Reduced the test case even further, a program that works on the 3 B+ but stalls on the Zero (although a lot of information is lost compared to the above branch, so I've seperated it into qpuminimal). It also includes a switch to emulated buffers again, so that it can be verified that the program works fine on emulated VCSM buffers, but stalls on camera buffers, even with the camera running alongside it. Minimal main.cpp Minimal qpu_tmu_read.asm that only reads a block of memory using the TMU.

Seneral commented 3 years ago

For completeness sake, I currently circumvent this bug in my use case by first copying the camera buffer to a custom VCSM buffer before processing with the TMU. The copying process is done by using the VPM DMA Write and Read, which doesn't have any problem accessing the camera frame buffers. Unfortunately this nearly doubles the frametimes on the QPU. But for the actual algorithm the IO (TMU+VDW) and computation was well balanced, the QPU was never starved of input (no stalls) but the IO capacity of the TMUs was pretty much exhausted. Redesigning it with VDR as input would reduce the total frametime by making the workaround unnecessary, but it would be slower than the TMU+VDW alone, so I still have interest in fixing this issue.
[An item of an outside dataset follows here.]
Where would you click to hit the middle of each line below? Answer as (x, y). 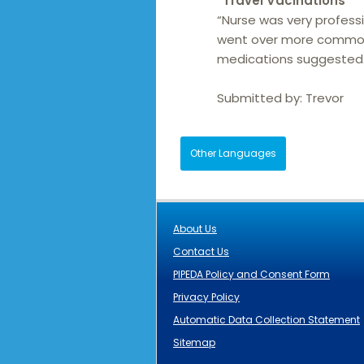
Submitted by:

Seneral commented 2 years ago

So I have finally circumvented this bug within a couple hours with an idea I had for months but only got around to implement now. I switched from MMAL to a V4L2 backend due to OV9281 drivers, so I only implemented this for V4L2, but supplying the VCSM buffers myself by allocating with vcsm_malloc, then getting the DMAFD using vcsm_export_dmabuf, and supplying that to the V4L2_MEMORY_DMABUF buffers during queueing. Will update the repo after I'm done with the main project.